Data supplied START

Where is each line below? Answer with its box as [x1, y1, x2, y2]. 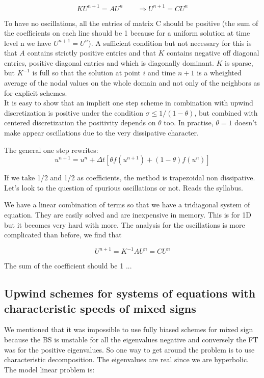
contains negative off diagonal [167, 47, 259, 58]
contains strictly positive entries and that [27, 47, 156, 58]
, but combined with [194, 107, 258, 118]
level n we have [4, 37, 51, 48]
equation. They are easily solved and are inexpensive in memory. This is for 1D [4, 209, 251, 220]
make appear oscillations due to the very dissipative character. [4, 127, 199, 138]
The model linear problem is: [4, 364, 95, 374]
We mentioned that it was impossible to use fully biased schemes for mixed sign [4, 324, 253, 335]
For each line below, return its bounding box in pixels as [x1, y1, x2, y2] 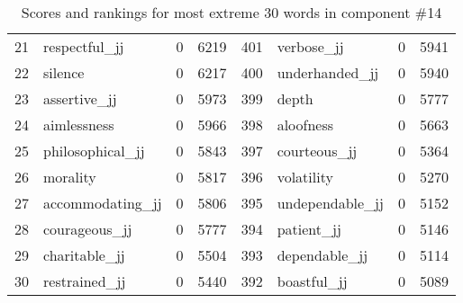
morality [43, 166, 96, 187]
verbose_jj [277, 36, 344, 57]
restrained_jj [43, 271, 126, 291]
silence [43, 62, 85, 83]
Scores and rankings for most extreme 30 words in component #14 [21, 2, 442, 22]
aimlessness [43, 114, 114, 135]
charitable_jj [43, 245, 125, 265]
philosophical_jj [43, 140, 145, 161]
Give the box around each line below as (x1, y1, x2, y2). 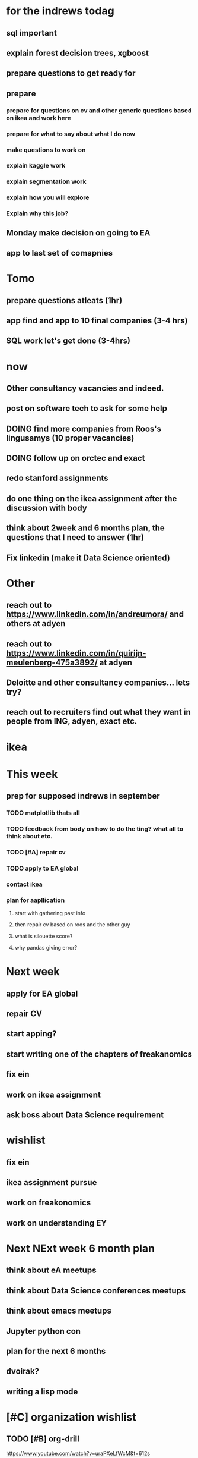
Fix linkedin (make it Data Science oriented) (6, 552, 170, 563)
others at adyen (6, 618, 66, 629)
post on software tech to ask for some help (6, 403, 168, 414)
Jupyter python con (6, 1326, 81, 1336)
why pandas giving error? (14, 944, 78, 951)
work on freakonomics (6, 1198, 91, 1208)
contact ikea (6, 880, 43, 888)
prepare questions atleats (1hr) (6, 296, 123, 306)
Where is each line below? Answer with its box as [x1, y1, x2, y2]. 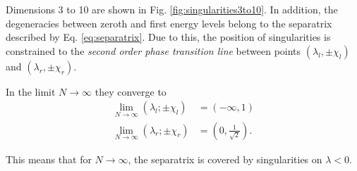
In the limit [6, 84, 56, 99]
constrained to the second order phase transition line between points [6, 43, 301, 58]
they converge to [95, 84, 167, 99]
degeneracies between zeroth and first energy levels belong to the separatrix [6, 15, 332, 30]
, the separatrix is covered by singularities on [128, 151, 322, 166]
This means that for [6, 151, 92, 166]
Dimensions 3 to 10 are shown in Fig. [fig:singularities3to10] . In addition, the [6, 2, 338, 16]
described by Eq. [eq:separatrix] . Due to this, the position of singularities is [6, 30, 331, 44]
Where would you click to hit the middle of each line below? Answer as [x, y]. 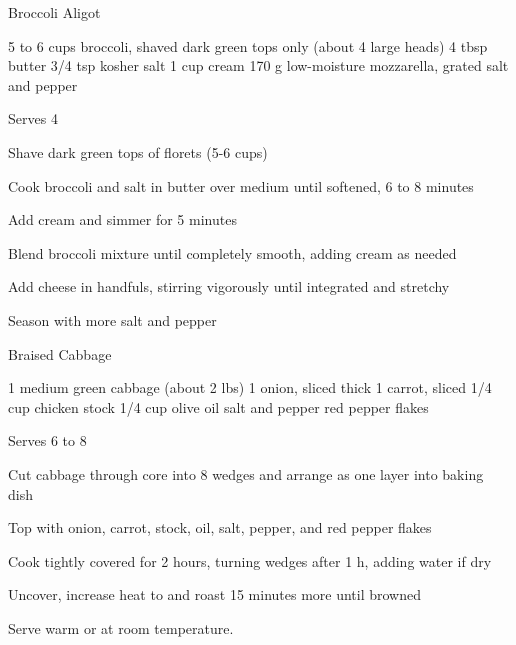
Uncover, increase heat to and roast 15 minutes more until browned [215, 594]
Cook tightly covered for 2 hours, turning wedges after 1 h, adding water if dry [250, 560]
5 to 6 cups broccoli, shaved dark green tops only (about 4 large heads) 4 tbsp [248, 45]
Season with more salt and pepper [112, 319]
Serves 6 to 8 [47, 440]
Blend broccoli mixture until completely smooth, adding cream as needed [232, 252]
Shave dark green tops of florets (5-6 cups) [138, 151]
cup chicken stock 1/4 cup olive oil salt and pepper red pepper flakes [218, 406]
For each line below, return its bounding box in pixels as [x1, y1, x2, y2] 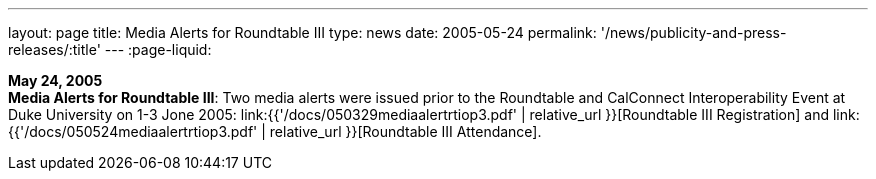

Data supplied END

▶ Work to complete
Only the lines from the one with "Cook tightly covered" through the end of the listing should be transcribed, exactly and without pictures.

▶ Task solution
Cook tightly covered for 2 hours, turning wedges after 1 h, adding water if dry [250, 560]
5 to 6 cups broccoli, shaved dark green tops only (about 4 large heads) 4 tbsp [248, 45]
Season with more salt and pepper [112, 319]
Serves 6 to 8 [47, 440]
Blend broccoli mixture until completely smooth, adding cream as needed [232, 252]
Shave dark green tops of florets (5-6 cups) [138, 151]
cup chicken stock 1/4 cup olive oil salt and pepper red pepper flakes [218, 406]
For each line below, return its bounding box in pixels as [x1, y1, x2, y2] 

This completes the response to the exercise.